しばらくすると、今度は六華が学校で配られた英語の絵本の前で唸り始めた。
「……これ、どういう意味ですの?スポーツの話かと思っていたのに、突然ケーキの話(a piece of cake)になりましたわ……」
「む?……何を言うておる。『朝飯前』と書いてあるではないか」
「え……?ケーキがなぜ朝飯前になりますの?」
「?……なぜも何も、そう書いておるではないか」
「ですから、単語の直訳と意味が繋がって――」
「じゃから!余にはそう見えておるのじゃ!」
高度な言語魔法が備わっている魔王の娘の目には、特殊な読み方も勝手に意訳されて映っている。
つまり、「なぜそういう意味になるのか」という解説は一切できないという、人に教えるのには全く向いていない悲しい仕様だった。
「そういう言い回しということかしら……。それにしてもラビリスさん、よく知っていましたわね」
自分でなんとか納得のいく解釈を見つけた六華が感心すると、ラビリスはふんぞり返った。
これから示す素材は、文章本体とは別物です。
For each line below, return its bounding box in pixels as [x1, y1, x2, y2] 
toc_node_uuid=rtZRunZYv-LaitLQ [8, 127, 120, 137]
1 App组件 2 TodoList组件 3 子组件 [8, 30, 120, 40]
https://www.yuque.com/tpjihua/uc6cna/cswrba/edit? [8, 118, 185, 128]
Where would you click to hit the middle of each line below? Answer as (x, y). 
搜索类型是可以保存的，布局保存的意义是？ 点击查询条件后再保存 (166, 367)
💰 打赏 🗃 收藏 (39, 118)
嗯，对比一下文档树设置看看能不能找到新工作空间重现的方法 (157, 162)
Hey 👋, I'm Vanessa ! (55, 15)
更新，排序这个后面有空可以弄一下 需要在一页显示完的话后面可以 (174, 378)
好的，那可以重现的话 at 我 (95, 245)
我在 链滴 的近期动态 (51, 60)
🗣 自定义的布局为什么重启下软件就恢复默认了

「余は生誕とともに高度な言語魔法をかけられておる。その程度、それこそ朝飯前に決まっておろう」
「……ちょっと何を言っているのかわかりませんが、要するに今のような場面で使うということですわね?」
「ラビちゃん、英語も得意なんてすごいね!」
かみ合っているようで全くかみ合っていない三人娘の勉強会は、こうして賑やかに進んでいった。
それからまたしばらくして。
一段落ついたラビリスがふと視線を上げると、部屋の片隅に置かれた見慣れない木盤に目が止まった。
「……む、メルよ。あれはなんじゃ?」
「あぁ、あれは『将棋』だよ。たまにお休みの日にパパと勝負するんだ」
「しょーぎ……?」
聞き慣れない単語に首を傾げる魔王の娘。
すると、めるは立ち上がって木盤をテーブルへと運んできた。
「うん。この盤面の上で、自分の駒を動かしながら相手の王様をやっつけるゲームだよ」
「なるほど、チェスと同じような遊びということですわね?」
「ほほぅ。自軍の駒を上手く采配して、敵軍を葬り去るというわけか……。なかなか面白そうではないか」
盤面と木製の駒をまじまじと見つめながら、ラビリスがニヤリと好戦的な笑みを浮かべる。
「よかったら、休憩のついでにちょっとやってみる?駒の動かし方とかルールも教えてあげるよ」
「あら、いいですわね。頭の体操になりそうですわ」
めるの提案に、六華が優雅に微笑みながら賛同する。
すると、すっかりその気になった魔王の娘が突然立ち上がり、ビシッと将棋盤を指差した。
「ククク……。よかろう!戦争とあらば、この魔王の娘たる余が遅れを取るはずがなかろう!リッカ、メル!余の覇道、とくと味わわせてくれるわ!」
世界征服でも始めるかのようなテンションで高らかに宣言するラビリス。
こうして、三人娘の平和な勉強会は一時休止となり、将棋盤を舞台にした『血で血を洗う盤上の聖戦(?)』が幕を開けるのだった。